Supplied information —
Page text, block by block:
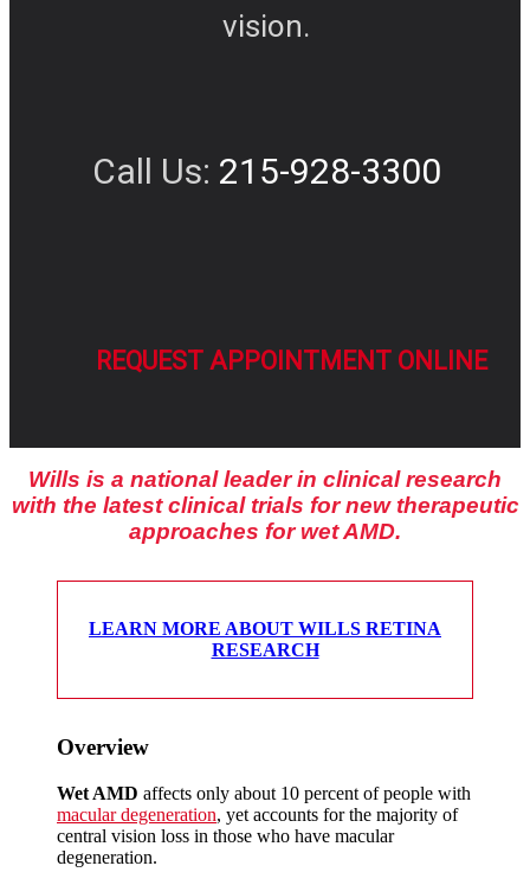
vision.
Call Us: 215-928-3300
REQUEST APPOINTMENT ONLINE
Wills is a national leader in clinical research
with the latest clinical trials for new therapeutic
approaches for wet AMD.
LEARN MORE ABOUT WILLS RETINA
RESEARCH
Overview
Wet AMD affects only about 10 percent of people with
macular degeneration, yet accounts for the majority of
central vision loss in those who have macular
degeneration.
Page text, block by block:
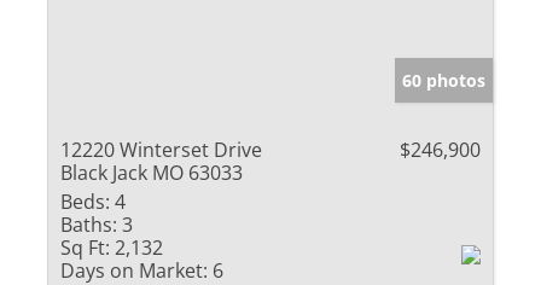
60 photos
12220 Winterset Drive
Black Jack MO 63033
$246,900
Beds: 4
Baths: 3
Sq Ft: 2,132
Days on Market: 6
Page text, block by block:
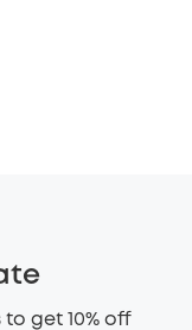
get 10% off
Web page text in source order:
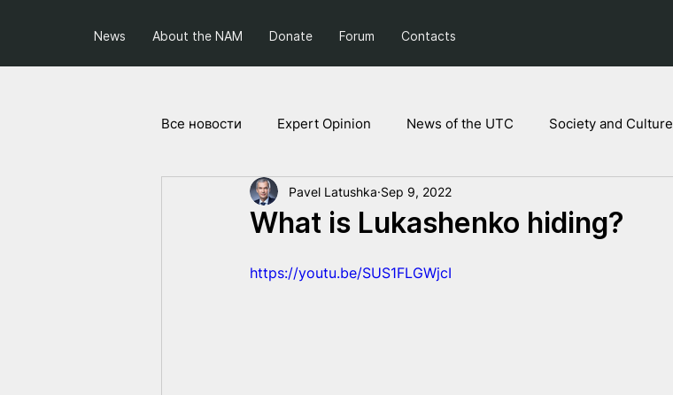
News About the NAM Donate Forum Contacts
Все новости Expert Opinion News of the UTC Society and Culture
Society and Politics Projects of the NAM
What is Lukashenko hiding?
Pavel Latushka Sep 9, 2022
https://youtu.be/SUS1FLGWjcI
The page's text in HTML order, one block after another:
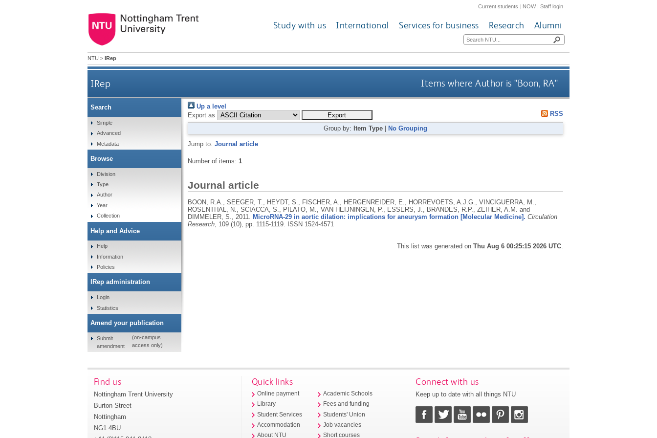
Current students | NOW|Staff login
Study with us International Services for business Research Alumni
NTU > IRep
IRep Items where Author is "Boon, RA"
Up a level
Export as
RSS
Group by: Item Type No Grouping
Jump to: Journal article
Number of items: 1.
Journal article
BOON, R.A., SEEGER, T., HEYDT, S., FISCHER, A., HERGENREIDER, E., HORREVOETS, A.J.G., VINCIGUERRA, M.,
ROSENTHAL, N., SCIACCA, S., PILATO, M., VAN HEIJNINGEN, P., ESSERS, J., BRANDES, R.P., ZEIHER, A.M. and
DIMMELER, S., 2011. MicroRNA-29 in aortic dilation: implications for aneurysm formation [Molecular Medicine]. Circulation
Research, 109 (10), pp. 1115-1119. ISSN 1524-4571
This list was generated onThu Aug 6 00:25:15 2026 UTC
Search
Simple
Advanced
Metadata
Browse
Division
Type
Author
Year
Collection
Help and Advice
Help
Information
Policies
IRep administration
Login
Statistics
Amend your publication
Submit
amendment
(on-campus
access only)
Find us
Nottingham Trent University
Burton Street
Nottingham
NG1 4BU
Quick links
Online payment
Library
Student Services
Accommodation
About NTU
Academic Schools
Fees and funding
Students' Union
Job vacancies
Short courses
Connect with us
Keep up to date with all things NTU
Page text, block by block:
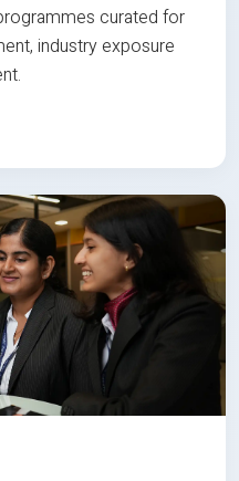
curated for
industry exposure

Task item —
Above are some records; extract exactly the lines from the one containing "Black Jack MO 63033" through the one containing "https://youtu.be/SUS1FLGWjcI" and drop the pictures.

Written reply —
Black Jack MO 63033
$246,900
Beds: 4
Baths: 3
Sq Ft: 2,132
Days on Market: 6
Page text, block by block:
get 10% off
Web page text in source order:
News About the NAM Donate Forum Contacts
Все новости Expert Opinion News of the UTC Society and Culture
Society and Politics Projects of the NAM
What is Lukashenko hiding?
Pavel Latushka Sep 9, 2022
https://youtu.be/SUS1FLGWjcI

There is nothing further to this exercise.